Table 4 Investigation of parameter effect with Taguchi method on SMOP1 with 1000 decision variables
Table 5 Comparison between TS2-SparseEA without tuned parameters and TS2-SparseEA with tuned parameters on SMOP1-SMOP8 with 100, 500, 1000, and 3000 decision variables

Parameter discussion

As described in Algorithm 4, there are two parameters in the proposed two modules, namely ml and dl. Here, the values of ml and dl determine the length of the preference lists of Mask and Dec, respectively. Changes in ml and dl will either increase or decrease the number of successfully matched vectors in the first stage and a suitable combination of parameters will help the population converge. In this part, we will employ the Taguchi method of the design-of-experiment to explore the effects of these two parameters on the performance of the algorithm.

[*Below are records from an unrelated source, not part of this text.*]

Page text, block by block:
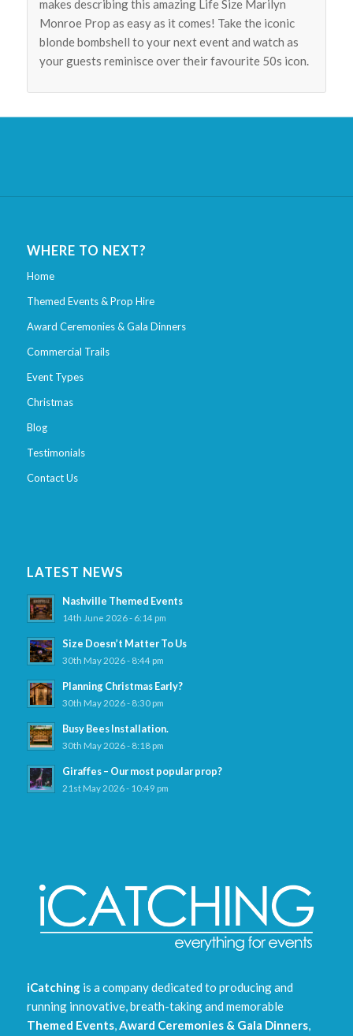
makes describing this amazing Life Size Marilyn
Monroe Prop as easy as it comes! Take the iconic
blonde bombshell to your next event and watch as
your guests reminisce over their favourite 50s icon.
WHERE TO NEXT?
Home
Themed Events & Prop Hire
Award Ceremonies & Gala Dinners
Commercial Trails
Event Types
Christmas
Blog
Testimonials
Contact Us
LATEST NEWS
Nashville Themed Events
14th June 2026 - 6:14 pm
Size Doesn’t Matter To Us
30th May 2026 - 8:44 pm
Planning Christmas Early?
30th May 2026 - 8:30 pm
Busy Bees Installation.
30th May 2026 - 8:18 pm
Giraffes – Our most popular prop?
21st May 2026 - 10:49 pm
iCatchingis a company dedicated to producing and
running innovative, breath-taking and memorable
Themed Events,Award Ceremonies & Gala Dinners,

In detail, we involve three levels for each parameter, i.e., \(ml \in \{1, 5, 10\}\) and \(dl \in \{1, 5, 10\}\), and then consider the degree of influence of each parameter on the three levels by Taguchi method. By doing so, nine orthogonal combinations of levels are generated. Then, we carry out TS2-SparseEA 10 runs with each combination and collect each non-dominated solution set \(N\!D\!S_{i}\). When all the combinations have been tested, the union non-dominated solution set \(N\!D\!S\) is obtained. Finally, the response value (RV) of each combination is the percentage of the solutions from \(N\!D\!S_{1}\) to \(N\!D\!S_{9}\) in \(N\!D\!S\). The larger the RV value, the better the performance of the combination. Based on the RV values, we can compute the average RV for each level of each parameter.

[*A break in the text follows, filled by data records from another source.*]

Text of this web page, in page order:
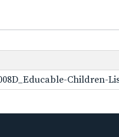
Children-
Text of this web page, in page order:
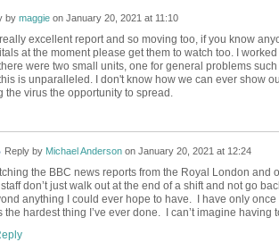
by maggieon January 20, 2021 at 11:10
excellent report and so moving too, if you know
at the moment please get them to watch too. I
were two small units, one for general problems
is unparalleled. I don't know how we can ever show
the virus the opportunity to spread.
Reply by Michael Andersonon January 20, 2021 at 12:24
the BBC news reports from the Royal London
don’t just walk out at the end of a shift and not go
anything I could ever hope to have. I have only
the hardest thing I’ve ever done. I can’t imagine
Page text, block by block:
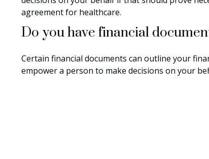
agreement for healthcare.
Do you have financial
Certain financial documents can outline your
empower a person to make decisions on your
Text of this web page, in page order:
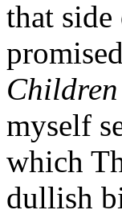
that
myself
which
dullish

Table 4 reveals the result on SMOP1 with 1000 decision variables for investigating parameter effect with the Taguchi method. It is easily observed that ml is more significant than dl for its more considerable Delta value, which reflects the average RV gap among different parameter levels. We can also observe that the factor level 1 for ml achieves the highest RV value, and the level 2 for dl performs the best. Then, we can recognize that the optimal parameters combination is \(ml = 1\) and \(dl = 5\) for SMOP1 with 1000 decision variables.

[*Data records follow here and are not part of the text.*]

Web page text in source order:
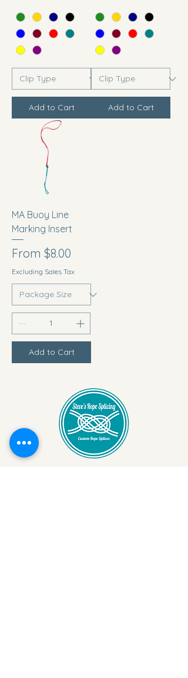
Add to Cart Add to Cart
MA Buoy Line
Marking Insert
From $8.00
Sale Price
Excluding Sales Tax
Add to Cart

Table 5 further compares TS2-SparseEA without tuned parameters and the algorithm with tuning by the Taguchi method. All of the initial parameters, tuned parameters, and corresponding IGD values on SMOP1-SMOP8 with 100, 500, 1000, and 3000 decision variables are exhibited. From the table, TS2-SparseEA cannot enjoy an improvement on most of the problems by using the Taguchi method. The result illustrates that TS2-SparseEA might be not very sensitive to these two parameters.

Conclusion and discussion

Sparse LSMOPs have become a prevalent class of problems in real-life scenarios. Their complexity may even intensify in the case of increasing dimensions. Recent studies leverage sparsity prior information and employ tailored two-layer encoding to tackle sparse LSMOPs, but there is still room for deep consideration. This paper proposes two new modules for improving the two-layer encoding, including MPC and TWM. They can help build a two-way association, which balances the influence of two layers on the encoded individual by relaxing the control of the low-level layer and enhancing the control of the high-level layer. By doing so, the balance between the optimizations of zero and non-zero variables can be facilitated. Moreover, MPC and TWM can seamlessly apply to any two-layer encoding-based MOEAs. Extensive experiments have also demonstrated their capability and superiority in solving sparse LSMOPs.

While the proposed two modules exhibit significant performance, a few limitations still remain. For example, we have observed that the diversity-related decision variables may sometimes mislead MPC and TWM. One possible explanation for the phenomenon is that these variables typically have fluctuating values distributed across different intervals during evolution. Although they are non-zero variables, they can be easily misclassified as zero variables when their values are relatively small. Therefore, our future work will focus on pre-detecting these diversity-related decision variables when using MPC and TWM for the two-layer encoding.